We did simulations to investigate the relationship between goodness of fit of the log linear model and power loss of the LRT_M compared to the LRT (defined as (power of LRT-power of LRT_M)/power of LRT_M) when a log linear model does not describe data well. In Scenario 2, for a given true odds ratio, we simulated 10,000 repeated samples, fit a log linear model to each sample to obtain the deviance of the model fitting, and calculated the mean of these deviances to estimate the average goodness of fit for the log linear model.

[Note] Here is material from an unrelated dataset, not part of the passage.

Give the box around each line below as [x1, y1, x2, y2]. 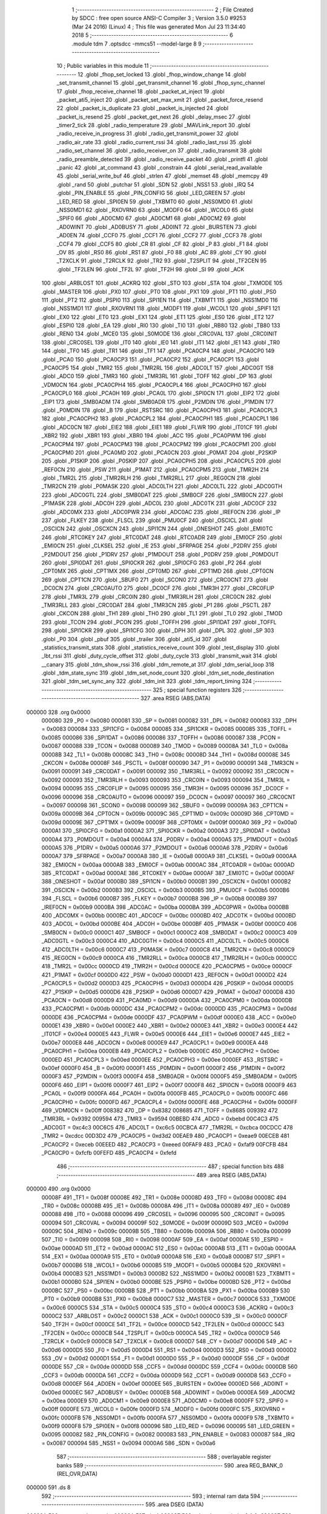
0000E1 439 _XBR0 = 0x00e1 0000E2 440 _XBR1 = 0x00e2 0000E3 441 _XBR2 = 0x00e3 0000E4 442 [41, 1022, 298, 1030]
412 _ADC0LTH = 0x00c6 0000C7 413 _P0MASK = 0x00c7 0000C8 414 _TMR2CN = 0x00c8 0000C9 [41, 945, 295, 953]
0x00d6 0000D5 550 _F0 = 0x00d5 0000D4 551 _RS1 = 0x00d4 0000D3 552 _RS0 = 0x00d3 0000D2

For the same true odds ratio, we also calculated the powers of LRT_M and LRT to obtain the power loss. We did calculations on 50 true odds ratios with N₁ = N₂ = 50. By doing linear regression for the power losses on the corresponding deviances, we found that, there is a significant increase of power loss with the increase of deviance. That is to say, the worse the fit of the log linear model, the more power loss of the LRT_M compared to our proposed LRT for the non-inferiority test. Since our score test has similar power as the LRT, we also expect that, the worse the fit of the log linear model, the more power loss of the LRT_M compared to the score test.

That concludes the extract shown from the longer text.